(Stored records)
──────

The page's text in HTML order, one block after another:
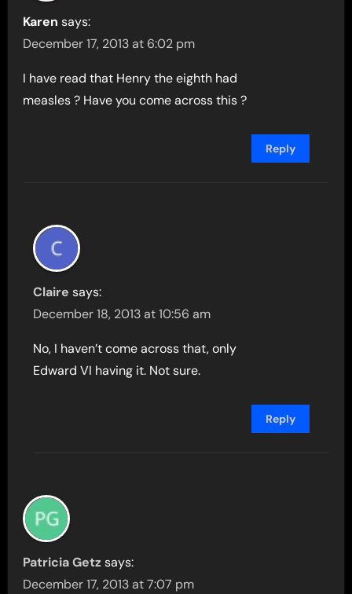
Karen says:
December 17, 2013 at 6:02 pm
I have read that Henry the eighth had
measles ? Have you come across this ?
Reply
Claire says:
December 18, 2013 at 10:56 am
No, I haven’t come across that, only
Edward VI having it. Not sure.
Reply
Patricia Getz says:
December 17, 2013 at 7:07 pm
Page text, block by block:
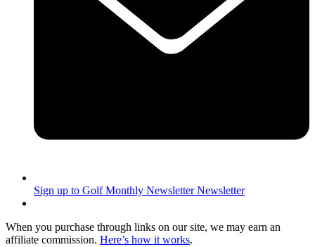
Sign up to Golf Monthly Newsletter Newsletter
When you purchase through links on our site, we may earn an
affiliate commission. Here’s how it works.

──────

Problem to solve -> Drop the images; copy every entry above exactly.

Solution to the exercise ->
The page's text in HTML order, one block after another:
Karen says:
December 17, 2013 at 6:02 pm
I have read that Henry the eighth had
measles ? Have you come across this ?
Reply
Claire says:
December 18, 2013 at 10:56 am
No, I haven’t come across that, only
Edward VI having it. Not sure.
Reply
Patricia Getz says:
December 17, 2013 at 7:07 pm
Page text, block by block:
Sign up to Golf Monthly Newsletter Newsletter
When you purchase through links on our site, we may earn an
affiliate commission. Here’s how it works.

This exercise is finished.